Top of DATA TO USE

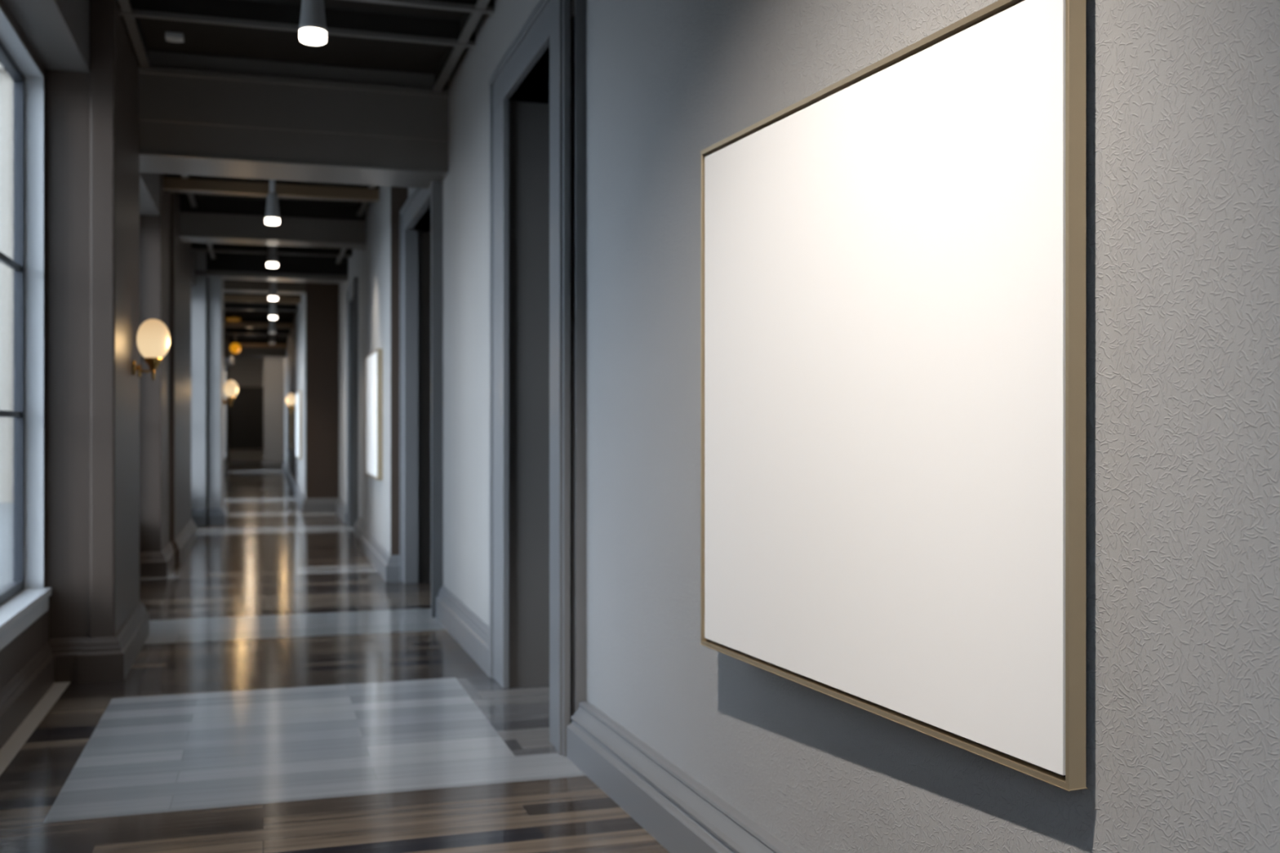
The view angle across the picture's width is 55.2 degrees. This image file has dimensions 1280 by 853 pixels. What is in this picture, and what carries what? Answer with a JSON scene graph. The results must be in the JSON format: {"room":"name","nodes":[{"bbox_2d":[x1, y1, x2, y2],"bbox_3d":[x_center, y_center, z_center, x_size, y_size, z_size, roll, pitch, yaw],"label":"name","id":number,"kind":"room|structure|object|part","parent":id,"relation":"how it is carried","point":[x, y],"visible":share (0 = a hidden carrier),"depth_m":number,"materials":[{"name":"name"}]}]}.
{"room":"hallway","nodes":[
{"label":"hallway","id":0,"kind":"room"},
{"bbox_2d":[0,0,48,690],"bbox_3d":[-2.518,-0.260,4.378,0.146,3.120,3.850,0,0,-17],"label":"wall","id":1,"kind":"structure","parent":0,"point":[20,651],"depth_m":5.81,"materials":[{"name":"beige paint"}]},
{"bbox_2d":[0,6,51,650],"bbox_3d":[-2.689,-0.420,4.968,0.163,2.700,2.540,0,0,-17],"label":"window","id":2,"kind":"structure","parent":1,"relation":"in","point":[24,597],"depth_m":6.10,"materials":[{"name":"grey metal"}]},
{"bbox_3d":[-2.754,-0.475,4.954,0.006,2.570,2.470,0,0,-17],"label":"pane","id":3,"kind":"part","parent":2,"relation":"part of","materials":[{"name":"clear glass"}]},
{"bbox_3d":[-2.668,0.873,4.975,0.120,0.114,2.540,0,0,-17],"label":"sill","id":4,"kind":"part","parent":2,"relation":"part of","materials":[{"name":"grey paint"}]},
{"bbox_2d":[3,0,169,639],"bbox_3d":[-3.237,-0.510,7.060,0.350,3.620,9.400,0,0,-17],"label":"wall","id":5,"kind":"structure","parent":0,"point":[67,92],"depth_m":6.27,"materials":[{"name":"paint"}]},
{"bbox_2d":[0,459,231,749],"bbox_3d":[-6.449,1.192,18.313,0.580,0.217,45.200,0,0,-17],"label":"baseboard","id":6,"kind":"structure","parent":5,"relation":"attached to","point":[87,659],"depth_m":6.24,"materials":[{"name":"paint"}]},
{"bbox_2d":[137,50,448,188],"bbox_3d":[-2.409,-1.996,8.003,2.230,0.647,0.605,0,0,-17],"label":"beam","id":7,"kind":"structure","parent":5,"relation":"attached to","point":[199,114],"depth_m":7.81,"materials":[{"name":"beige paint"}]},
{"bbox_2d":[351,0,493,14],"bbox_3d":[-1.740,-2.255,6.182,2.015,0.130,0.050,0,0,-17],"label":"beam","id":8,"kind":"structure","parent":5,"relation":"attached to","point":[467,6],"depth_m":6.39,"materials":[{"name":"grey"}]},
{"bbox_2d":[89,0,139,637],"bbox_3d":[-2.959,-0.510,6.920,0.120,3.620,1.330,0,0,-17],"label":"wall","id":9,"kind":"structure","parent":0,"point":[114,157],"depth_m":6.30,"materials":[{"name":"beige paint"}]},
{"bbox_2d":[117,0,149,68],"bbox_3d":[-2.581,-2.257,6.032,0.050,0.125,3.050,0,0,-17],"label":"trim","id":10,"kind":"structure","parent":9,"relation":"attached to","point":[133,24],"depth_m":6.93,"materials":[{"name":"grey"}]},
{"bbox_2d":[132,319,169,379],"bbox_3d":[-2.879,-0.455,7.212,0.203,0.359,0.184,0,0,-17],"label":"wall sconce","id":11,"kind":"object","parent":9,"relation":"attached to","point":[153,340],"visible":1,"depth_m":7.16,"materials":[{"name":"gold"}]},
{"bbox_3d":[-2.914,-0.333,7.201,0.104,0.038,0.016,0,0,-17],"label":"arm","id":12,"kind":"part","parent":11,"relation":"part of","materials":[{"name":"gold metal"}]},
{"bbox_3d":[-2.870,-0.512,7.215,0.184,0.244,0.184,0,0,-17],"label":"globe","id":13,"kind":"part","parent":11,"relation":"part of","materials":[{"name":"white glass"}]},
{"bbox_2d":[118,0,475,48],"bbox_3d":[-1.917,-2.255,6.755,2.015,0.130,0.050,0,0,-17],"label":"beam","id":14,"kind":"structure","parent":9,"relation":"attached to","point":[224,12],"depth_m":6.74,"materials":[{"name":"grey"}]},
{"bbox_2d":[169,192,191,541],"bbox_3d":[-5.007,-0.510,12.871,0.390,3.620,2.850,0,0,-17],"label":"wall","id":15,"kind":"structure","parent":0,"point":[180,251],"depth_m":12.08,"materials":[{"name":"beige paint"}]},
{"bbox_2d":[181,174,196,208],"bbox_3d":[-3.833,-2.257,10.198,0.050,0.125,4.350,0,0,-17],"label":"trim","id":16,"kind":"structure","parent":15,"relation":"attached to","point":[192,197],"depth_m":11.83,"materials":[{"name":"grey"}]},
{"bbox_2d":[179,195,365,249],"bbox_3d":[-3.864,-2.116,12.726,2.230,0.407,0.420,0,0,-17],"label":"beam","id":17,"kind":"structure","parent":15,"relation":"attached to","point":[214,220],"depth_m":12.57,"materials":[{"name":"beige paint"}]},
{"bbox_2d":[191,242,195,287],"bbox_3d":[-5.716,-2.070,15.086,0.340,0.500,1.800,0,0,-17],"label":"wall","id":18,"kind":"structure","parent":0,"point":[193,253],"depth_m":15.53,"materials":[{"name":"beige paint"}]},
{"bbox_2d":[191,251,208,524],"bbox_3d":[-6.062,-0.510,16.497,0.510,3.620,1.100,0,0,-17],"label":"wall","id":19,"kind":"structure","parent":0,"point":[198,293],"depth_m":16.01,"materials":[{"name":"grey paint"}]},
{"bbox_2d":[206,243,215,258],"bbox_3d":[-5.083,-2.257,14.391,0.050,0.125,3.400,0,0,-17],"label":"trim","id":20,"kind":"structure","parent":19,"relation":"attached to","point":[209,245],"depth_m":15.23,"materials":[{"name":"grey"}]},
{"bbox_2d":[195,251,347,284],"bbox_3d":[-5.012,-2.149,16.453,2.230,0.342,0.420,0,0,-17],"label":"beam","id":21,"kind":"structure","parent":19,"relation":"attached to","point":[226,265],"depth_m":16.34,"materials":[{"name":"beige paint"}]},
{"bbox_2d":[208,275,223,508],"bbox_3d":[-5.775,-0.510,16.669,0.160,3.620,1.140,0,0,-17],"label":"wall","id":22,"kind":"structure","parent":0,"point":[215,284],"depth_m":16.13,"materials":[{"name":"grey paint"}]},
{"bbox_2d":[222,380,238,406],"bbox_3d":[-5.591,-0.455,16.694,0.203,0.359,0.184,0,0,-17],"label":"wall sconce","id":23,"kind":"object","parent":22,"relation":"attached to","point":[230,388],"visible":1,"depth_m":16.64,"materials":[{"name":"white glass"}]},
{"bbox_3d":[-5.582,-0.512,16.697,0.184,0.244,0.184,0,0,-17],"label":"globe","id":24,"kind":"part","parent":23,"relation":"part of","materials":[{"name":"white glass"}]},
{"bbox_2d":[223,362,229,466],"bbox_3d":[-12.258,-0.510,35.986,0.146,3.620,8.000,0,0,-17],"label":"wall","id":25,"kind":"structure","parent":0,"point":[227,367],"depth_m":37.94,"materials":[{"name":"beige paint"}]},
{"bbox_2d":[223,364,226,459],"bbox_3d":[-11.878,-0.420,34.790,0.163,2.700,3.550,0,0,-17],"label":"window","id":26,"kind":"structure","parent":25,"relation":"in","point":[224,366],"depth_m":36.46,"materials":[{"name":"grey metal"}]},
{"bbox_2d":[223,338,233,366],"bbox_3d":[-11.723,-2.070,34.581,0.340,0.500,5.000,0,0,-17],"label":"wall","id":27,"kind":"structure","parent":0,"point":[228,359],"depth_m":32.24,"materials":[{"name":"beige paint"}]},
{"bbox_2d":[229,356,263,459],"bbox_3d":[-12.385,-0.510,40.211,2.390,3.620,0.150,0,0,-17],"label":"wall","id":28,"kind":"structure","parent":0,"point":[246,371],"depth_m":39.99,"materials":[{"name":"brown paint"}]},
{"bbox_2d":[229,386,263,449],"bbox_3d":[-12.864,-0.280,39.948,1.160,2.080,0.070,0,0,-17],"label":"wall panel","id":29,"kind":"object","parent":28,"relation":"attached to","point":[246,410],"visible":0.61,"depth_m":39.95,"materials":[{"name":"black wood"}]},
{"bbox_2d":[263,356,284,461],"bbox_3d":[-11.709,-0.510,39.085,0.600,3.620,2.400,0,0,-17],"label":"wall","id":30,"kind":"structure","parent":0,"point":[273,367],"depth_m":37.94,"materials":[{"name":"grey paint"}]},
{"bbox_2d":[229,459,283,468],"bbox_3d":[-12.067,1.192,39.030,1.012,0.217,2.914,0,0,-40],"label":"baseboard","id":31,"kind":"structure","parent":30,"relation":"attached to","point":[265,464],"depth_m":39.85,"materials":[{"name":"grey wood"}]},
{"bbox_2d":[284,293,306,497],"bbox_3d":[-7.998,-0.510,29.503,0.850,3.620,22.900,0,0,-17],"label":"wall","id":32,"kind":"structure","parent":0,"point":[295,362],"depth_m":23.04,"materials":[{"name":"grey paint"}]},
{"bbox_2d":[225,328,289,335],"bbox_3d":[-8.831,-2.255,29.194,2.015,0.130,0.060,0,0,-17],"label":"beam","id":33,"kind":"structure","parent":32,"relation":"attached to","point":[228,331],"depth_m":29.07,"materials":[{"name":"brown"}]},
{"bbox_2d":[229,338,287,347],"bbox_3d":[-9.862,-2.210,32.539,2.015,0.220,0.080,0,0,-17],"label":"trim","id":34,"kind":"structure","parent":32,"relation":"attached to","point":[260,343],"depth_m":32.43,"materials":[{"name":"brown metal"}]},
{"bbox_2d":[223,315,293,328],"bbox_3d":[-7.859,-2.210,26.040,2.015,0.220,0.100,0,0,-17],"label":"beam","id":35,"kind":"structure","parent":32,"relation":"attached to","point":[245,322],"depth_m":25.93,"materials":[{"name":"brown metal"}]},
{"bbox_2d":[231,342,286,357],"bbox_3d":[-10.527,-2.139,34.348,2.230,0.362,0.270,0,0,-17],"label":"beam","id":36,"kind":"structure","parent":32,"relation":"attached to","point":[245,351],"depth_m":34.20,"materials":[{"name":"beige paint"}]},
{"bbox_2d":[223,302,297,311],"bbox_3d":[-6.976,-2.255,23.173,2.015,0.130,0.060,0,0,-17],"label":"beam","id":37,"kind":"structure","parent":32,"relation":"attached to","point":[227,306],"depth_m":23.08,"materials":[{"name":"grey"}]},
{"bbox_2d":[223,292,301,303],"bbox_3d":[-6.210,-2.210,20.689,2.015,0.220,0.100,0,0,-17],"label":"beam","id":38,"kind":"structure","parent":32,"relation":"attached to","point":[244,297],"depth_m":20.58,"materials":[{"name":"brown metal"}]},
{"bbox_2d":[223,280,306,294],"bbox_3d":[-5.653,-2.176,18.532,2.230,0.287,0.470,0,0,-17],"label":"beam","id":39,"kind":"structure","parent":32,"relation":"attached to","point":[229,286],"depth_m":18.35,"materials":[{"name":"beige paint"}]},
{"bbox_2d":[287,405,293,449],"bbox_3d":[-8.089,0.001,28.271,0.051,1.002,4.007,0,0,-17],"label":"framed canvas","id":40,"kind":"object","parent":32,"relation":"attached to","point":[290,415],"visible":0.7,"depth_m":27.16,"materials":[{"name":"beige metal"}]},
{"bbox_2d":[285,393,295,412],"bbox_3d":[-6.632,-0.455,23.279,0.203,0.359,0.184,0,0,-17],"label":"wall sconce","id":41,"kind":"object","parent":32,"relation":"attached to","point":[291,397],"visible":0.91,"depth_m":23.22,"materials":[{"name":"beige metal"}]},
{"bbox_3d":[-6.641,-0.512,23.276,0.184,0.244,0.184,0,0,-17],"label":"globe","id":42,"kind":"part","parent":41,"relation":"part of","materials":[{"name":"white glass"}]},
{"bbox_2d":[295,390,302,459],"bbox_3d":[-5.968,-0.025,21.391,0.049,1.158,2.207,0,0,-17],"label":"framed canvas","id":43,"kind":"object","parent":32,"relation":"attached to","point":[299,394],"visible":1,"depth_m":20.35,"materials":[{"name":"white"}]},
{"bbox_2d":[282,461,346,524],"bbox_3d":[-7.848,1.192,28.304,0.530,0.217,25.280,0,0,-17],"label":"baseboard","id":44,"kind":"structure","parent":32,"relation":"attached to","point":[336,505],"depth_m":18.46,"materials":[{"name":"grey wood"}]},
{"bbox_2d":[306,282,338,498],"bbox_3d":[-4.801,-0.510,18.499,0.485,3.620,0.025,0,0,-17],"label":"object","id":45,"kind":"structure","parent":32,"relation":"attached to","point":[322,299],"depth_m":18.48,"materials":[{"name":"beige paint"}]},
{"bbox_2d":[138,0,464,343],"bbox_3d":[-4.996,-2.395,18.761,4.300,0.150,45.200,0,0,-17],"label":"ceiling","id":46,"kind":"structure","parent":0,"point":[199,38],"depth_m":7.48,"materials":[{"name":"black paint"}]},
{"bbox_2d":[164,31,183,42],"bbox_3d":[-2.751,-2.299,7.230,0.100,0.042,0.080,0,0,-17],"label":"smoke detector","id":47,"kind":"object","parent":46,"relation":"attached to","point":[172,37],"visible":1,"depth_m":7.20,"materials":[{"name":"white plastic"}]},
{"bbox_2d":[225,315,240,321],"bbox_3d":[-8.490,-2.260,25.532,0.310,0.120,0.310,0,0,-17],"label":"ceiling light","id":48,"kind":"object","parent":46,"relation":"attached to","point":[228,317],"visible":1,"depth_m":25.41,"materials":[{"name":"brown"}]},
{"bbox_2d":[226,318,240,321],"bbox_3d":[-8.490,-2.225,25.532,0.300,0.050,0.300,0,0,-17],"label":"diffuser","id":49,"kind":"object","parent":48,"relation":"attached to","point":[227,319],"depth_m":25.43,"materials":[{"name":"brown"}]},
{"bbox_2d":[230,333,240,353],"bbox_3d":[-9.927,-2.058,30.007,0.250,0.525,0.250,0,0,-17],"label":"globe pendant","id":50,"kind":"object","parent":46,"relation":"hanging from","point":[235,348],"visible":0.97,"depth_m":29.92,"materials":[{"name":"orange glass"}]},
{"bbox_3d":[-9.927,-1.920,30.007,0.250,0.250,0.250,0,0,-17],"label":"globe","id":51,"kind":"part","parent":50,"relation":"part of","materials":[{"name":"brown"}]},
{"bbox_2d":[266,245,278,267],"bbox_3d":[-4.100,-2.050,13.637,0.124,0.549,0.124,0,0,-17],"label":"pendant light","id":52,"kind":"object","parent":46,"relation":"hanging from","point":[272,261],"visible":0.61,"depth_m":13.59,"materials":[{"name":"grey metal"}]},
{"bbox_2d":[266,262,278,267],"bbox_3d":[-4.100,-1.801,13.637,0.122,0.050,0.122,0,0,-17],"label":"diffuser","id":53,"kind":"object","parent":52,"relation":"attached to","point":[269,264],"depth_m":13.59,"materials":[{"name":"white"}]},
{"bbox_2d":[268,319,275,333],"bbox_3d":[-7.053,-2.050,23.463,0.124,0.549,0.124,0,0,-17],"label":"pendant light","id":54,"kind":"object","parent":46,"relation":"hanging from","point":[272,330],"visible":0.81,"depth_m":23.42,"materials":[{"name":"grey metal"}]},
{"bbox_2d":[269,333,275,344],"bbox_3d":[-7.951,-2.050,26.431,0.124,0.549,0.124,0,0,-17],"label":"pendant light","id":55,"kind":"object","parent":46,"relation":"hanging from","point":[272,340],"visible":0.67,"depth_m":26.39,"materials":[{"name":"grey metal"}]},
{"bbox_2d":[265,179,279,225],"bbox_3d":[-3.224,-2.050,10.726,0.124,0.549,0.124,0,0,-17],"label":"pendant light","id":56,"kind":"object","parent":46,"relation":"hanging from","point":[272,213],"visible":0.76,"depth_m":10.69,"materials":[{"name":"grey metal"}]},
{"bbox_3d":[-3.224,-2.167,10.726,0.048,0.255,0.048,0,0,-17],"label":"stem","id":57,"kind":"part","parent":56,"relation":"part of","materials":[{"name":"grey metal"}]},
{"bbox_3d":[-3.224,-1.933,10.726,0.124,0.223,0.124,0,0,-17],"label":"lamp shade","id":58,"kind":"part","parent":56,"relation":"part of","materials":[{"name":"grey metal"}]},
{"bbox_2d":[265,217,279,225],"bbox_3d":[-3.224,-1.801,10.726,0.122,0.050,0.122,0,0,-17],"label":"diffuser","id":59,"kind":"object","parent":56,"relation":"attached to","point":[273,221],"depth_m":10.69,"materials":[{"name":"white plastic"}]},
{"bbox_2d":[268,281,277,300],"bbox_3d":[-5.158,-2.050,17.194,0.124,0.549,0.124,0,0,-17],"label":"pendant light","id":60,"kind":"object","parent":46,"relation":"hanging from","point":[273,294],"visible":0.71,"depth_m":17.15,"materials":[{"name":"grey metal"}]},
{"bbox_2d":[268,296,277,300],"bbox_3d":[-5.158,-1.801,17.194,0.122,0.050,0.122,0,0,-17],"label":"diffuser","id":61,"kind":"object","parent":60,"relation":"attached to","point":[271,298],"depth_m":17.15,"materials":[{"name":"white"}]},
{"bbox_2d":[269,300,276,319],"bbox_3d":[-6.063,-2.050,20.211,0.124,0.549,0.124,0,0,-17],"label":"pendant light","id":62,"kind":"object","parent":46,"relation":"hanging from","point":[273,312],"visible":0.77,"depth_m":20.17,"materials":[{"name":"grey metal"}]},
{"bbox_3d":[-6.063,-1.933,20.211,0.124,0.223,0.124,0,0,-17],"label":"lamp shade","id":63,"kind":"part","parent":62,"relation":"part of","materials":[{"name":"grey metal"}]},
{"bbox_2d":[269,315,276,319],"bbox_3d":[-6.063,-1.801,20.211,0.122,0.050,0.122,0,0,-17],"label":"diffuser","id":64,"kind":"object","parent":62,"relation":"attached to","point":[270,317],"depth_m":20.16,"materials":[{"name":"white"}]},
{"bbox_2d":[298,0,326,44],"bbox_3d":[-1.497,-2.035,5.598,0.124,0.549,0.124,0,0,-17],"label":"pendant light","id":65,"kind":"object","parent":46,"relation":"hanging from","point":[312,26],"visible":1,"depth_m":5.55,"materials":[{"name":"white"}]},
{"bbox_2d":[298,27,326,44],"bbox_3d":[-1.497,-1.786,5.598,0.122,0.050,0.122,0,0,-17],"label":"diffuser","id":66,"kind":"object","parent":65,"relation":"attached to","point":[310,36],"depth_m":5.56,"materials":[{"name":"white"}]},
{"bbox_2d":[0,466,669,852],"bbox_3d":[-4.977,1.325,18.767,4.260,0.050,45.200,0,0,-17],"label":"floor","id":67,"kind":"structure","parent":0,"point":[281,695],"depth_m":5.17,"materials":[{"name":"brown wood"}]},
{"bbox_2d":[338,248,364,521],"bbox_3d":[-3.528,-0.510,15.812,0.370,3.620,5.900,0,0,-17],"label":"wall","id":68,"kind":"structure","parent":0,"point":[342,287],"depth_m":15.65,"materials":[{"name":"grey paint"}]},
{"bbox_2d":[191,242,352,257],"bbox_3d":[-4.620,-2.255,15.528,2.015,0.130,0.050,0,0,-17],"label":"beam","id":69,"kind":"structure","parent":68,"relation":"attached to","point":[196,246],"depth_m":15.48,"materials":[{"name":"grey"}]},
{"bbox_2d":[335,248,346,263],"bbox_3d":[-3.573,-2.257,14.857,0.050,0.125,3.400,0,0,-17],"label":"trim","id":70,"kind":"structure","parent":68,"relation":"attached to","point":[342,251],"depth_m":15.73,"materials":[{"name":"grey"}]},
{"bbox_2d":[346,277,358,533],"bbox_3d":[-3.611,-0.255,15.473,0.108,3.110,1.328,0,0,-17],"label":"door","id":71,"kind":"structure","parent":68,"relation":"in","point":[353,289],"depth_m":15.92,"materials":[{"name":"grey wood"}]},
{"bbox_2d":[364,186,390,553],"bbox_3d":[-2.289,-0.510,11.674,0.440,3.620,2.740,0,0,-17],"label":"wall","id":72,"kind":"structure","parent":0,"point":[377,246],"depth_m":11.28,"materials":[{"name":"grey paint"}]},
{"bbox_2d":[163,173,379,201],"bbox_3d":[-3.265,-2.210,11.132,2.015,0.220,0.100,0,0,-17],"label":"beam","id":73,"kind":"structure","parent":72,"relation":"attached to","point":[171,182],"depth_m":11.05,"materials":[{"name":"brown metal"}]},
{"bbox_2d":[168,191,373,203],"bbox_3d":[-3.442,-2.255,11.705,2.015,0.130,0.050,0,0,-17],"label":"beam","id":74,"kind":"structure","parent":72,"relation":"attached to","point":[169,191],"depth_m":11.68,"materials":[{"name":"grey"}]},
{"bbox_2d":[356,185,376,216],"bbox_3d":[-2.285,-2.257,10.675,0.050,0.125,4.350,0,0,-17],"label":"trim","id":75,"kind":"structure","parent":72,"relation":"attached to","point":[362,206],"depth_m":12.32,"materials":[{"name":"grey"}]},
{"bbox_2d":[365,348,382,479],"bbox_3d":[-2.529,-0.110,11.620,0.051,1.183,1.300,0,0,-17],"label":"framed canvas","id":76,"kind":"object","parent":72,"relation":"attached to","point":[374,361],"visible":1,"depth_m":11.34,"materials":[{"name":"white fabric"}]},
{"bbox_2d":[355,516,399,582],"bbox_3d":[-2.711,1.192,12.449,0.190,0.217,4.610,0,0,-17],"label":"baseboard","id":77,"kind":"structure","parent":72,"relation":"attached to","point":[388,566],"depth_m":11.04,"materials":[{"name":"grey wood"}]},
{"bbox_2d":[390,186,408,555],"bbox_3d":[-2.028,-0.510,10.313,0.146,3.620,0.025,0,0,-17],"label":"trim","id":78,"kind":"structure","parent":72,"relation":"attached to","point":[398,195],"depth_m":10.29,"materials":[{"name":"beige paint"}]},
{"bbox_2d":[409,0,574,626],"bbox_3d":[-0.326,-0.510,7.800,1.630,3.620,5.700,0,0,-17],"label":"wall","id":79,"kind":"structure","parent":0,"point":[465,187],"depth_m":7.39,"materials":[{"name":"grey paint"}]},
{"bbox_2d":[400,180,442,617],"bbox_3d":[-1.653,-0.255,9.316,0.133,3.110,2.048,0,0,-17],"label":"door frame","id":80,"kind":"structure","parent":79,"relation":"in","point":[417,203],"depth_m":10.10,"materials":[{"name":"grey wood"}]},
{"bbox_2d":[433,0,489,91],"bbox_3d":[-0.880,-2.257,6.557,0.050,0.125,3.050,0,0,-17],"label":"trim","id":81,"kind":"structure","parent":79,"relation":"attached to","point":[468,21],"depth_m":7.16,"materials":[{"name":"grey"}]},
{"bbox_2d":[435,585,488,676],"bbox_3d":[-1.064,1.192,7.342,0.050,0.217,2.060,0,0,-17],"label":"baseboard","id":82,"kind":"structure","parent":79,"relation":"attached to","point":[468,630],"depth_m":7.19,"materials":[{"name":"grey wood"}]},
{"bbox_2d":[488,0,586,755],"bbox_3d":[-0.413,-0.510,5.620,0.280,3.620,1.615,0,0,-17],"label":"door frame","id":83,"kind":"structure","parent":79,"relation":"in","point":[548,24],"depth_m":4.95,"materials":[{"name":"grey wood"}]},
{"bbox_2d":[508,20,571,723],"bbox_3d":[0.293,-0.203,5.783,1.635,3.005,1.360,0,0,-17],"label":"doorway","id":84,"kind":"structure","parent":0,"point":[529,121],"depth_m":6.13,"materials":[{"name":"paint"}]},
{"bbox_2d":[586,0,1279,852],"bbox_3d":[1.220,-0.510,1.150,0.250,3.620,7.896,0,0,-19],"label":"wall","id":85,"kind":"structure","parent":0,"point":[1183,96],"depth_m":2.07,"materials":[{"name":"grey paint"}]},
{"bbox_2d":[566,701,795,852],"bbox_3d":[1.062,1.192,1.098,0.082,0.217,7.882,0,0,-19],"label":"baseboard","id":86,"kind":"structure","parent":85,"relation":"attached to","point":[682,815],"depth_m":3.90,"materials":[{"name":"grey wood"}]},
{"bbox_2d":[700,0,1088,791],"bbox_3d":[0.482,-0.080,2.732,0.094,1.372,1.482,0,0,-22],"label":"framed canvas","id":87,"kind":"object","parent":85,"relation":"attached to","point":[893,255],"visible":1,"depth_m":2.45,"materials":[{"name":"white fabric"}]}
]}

Bottom of DATA TO USE

▸ **EXERCISE INSTRUCTIONS**:
What is needed is each line from the records with the word "hallway" in it.

▸ **FINISHED EXERCISE**:
{"room":"hallway","nodes":[
{"label":"hallway","id":0,"kind":"room"},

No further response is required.